** Exercise inputs follows **

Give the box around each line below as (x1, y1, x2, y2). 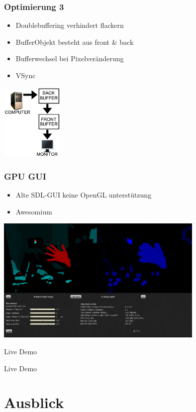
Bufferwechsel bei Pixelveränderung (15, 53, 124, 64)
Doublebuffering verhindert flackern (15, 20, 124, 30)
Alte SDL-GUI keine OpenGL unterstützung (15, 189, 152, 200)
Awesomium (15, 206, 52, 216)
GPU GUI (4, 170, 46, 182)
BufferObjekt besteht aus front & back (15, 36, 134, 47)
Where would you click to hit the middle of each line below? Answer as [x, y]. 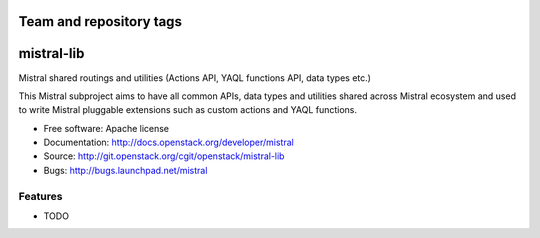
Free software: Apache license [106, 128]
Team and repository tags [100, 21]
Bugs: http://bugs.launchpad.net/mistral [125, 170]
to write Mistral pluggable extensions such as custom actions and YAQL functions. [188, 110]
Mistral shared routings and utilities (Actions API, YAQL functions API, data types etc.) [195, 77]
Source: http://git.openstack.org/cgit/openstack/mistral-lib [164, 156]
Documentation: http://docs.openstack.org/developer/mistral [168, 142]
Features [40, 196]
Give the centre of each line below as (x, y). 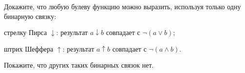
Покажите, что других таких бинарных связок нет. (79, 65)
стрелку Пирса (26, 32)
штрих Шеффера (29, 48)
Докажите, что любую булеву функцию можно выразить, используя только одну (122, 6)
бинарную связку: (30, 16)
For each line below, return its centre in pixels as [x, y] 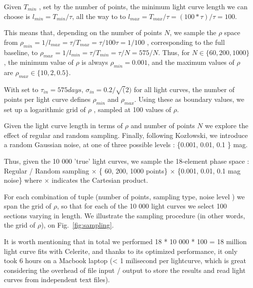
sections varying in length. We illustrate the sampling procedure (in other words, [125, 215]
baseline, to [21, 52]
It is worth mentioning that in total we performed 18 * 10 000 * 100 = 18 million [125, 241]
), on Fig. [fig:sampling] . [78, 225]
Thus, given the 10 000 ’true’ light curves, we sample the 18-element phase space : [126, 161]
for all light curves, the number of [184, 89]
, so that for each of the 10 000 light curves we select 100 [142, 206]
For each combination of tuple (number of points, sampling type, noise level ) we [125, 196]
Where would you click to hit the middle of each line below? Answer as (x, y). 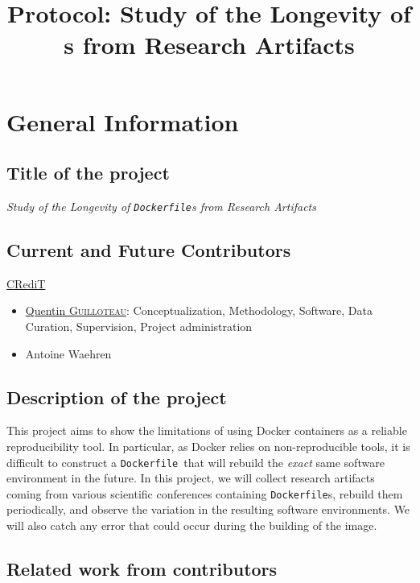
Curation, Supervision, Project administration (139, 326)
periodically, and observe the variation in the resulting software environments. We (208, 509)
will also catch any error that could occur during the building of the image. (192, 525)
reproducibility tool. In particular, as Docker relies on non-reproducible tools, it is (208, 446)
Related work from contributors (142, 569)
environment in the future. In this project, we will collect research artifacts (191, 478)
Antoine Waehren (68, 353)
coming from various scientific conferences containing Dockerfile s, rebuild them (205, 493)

** End of Exercise inputs **
** Exercise inputs follows **

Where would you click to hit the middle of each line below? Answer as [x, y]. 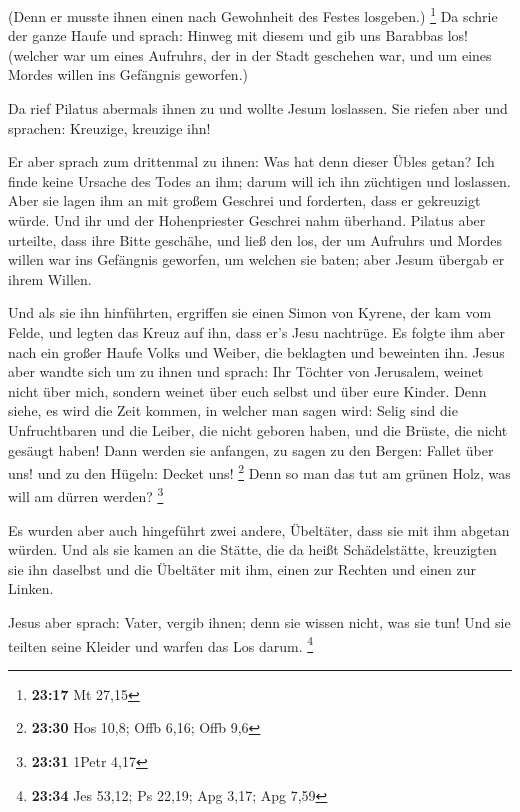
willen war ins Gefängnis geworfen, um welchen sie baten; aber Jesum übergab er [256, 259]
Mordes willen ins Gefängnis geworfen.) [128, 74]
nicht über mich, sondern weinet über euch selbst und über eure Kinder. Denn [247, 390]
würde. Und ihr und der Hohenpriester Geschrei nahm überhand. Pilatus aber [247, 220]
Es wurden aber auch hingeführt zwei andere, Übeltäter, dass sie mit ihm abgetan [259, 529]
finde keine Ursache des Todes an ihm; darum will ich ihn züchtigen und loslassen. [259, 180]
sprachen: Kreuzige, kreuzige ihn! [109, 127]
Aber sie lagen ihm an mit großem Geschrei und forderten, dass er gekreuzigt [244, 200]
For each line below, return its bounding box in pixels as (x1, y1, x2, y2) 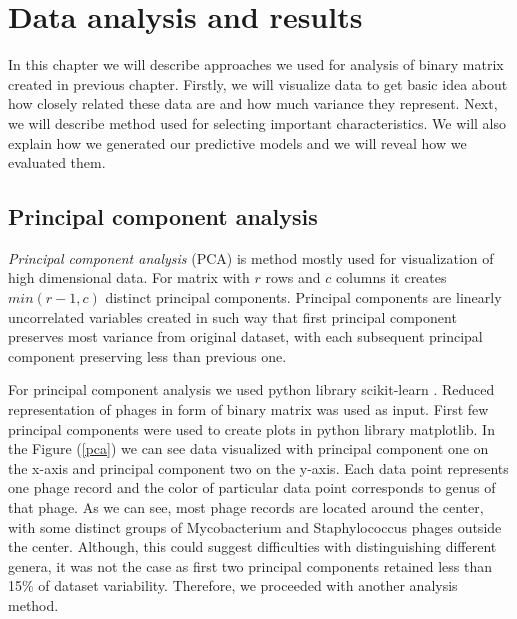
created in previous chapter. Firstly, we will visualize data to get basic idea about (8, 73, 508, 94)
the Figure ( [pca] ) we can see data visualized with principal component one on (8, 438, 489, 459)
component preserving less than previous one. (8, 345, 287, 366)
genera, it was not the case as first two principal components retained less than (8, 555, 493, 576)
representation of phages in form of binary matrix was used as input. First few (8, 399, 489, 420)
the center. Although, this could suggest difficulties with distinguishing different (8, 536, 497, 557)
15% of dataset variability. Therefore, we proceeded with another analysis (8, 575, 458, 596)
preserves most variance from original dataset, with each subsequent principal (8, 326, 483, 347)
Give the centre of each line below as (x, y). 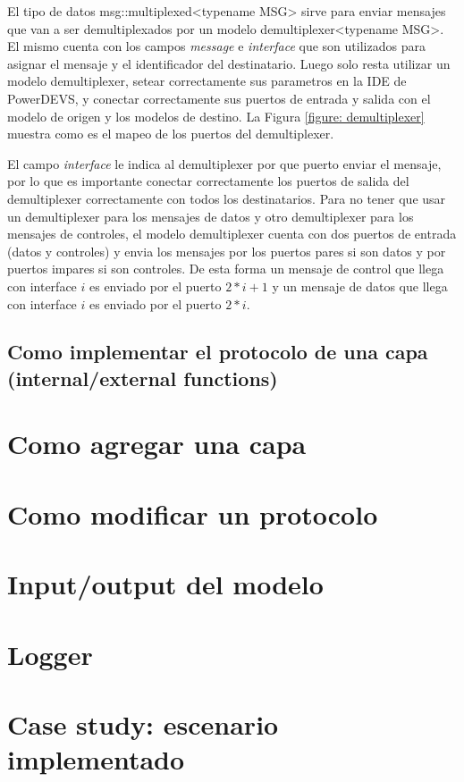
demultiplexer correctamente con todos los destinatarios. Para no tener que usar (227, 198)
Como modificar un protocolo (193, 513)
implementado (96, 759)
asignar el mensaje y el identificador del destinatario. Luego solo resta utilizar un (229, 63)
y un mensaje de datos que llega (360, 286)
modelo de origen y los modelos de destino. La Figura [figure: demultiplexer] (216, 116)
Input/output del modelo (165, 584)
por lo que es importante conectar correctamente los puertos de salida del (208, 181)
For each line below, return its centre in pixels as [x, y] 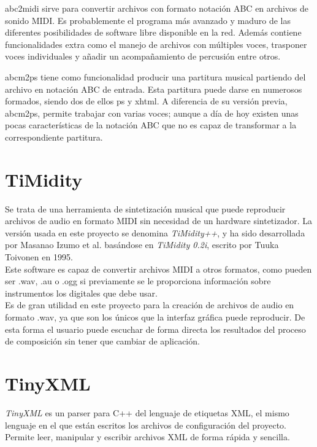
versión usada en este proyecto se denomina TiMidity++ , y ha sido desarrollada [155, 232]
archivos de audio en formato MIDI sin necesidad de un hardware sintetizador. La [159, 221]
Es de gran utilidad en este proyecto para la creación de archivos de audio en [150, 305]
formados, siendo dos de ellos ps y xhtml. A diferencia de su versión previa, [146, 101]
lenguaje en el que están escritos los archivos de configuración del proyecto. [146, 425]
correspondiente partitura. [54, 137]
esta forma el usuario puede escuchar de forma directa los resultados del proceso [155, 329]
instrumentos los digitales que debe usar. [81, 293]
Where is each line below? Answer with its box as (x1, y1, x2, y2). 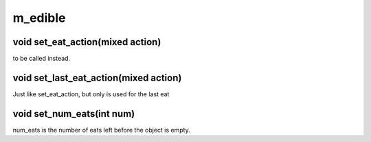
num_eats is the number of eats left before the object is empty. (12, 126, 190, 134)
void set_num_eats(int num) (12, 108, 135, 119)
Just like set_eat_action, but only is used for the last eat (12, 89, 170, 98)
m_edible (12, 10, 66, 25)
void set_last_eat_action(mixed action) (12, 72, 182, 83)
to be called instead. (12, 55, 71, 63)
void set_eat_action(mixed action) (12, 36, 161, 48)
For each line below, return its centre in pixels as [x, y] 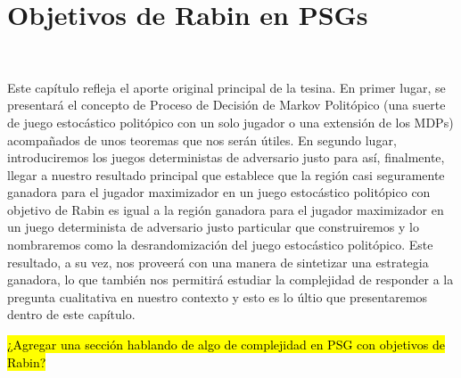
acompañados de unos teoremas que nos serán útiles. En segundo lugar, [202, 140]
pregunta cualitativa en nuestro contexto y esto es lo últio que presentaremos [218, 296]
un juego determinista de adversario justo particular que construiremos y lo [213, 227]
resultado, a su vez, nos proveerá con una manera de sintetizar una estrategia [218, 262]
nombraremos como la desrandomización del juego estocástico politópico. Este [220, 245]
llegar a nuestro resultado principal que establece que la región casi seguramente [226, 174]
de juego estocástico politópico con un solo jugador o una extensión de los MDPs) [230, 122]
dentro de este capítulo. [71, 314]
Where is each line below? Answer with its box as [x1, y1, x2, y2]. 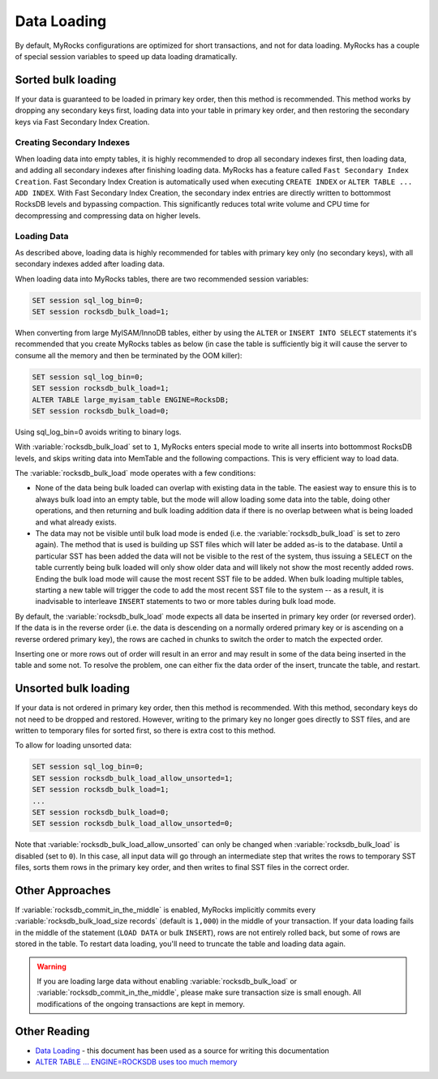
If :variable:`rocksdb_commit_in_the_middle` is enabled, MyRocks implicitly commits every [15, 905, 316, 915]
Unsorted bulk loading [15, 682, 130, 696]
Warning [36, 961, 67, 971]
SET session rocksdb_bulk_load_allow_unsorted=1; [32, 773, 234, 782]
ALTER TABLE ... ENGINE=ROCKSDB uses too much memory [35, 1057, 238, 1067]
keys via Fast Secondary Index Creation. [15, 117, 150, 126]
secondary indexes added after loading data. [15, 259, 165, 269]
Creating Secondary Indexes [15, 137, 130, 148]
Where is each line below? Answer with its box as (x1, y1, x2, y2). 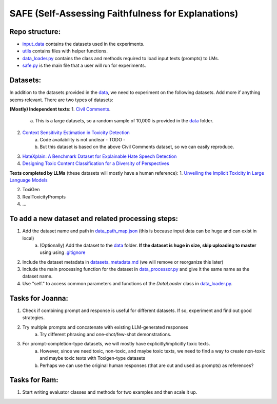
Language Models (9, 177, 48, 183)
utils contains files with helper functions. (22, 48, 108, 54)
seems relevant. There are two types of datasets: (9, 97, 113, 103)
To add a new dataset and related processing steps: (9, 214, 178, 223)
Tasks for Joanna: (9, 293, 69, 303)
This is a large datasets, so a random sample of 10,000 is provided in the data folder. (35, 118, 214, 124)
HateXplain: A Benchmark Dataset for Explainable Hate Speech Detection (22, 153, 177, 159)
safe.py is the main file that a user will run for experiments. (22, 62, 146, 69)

** End of Exercise inputs **
** Exercise inputs follows **

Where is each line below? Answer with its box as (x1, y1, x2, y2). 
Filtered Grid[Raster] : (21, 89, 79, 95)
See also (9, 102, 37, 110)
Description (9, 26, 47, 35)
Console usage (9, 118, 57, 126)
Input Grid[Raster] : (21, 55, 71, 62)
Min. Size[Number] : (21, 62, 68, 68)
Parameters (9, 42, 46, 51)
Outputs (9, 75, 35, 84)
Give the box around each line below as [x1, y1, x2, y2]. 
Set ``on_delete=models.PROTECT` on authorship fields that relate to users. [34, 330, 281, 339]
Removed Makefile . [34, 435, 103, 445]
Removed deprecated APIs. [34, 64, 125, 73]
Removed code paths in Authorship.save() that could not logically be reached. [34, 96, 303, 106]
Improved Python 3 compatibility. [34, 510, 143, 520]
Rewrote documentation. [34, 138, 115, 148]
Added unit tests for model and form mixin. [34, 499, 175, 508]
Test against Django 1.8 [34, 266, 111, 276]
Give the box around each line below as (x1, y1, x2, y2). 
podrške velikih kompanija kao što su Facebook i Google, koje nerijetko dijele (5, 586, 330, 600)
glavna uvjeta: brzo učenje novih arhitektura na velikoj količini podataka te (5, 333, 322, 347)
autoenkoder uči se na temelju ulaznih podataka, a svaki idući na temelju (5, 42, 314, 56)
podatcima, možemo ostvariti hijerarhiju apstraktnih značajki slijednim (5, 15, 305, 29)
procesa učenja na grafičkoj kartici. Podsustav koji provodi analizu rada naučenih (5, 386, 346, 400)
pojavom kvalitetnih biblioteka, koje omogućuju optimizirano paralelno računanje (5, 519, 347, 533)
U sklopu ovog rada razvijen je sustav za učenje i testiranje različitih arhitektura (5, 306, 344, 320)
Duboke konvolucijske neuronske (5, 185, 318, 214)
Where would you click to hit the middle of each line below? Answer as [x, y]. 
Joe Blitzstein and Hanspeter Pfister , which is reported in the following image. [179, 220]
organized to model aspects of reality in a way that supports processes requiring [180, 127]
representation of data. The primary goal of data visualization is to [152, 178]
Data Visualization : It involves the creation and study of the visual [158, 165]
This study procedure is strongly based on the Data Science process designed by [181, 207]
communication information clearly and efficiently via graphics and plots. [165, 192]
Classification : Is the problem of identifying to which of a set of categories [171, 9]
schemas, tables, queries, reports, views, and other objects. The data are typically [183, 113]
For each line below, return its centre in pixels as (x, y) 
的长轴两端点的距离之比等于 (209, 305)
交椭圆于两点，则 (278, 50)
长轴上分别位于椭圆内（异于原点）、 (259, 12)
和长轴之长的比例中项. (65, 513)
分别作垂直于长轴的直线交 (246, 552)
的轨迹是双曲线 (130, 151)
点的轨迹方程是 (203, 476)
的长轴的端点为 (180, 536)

** End of Exercise inputs **

Retype exactly, and only, the lines above from the one where "HateXplain: A Benchmark" occurs up to and including the one where "safe.py is the" occurs.

HateXplain: A Benchmark Dataset for Explainable Hate Speech Detection (22, 153, 177, 159)
safe.py is the main file that a user will run for experiments. (22, 62, 146, 69)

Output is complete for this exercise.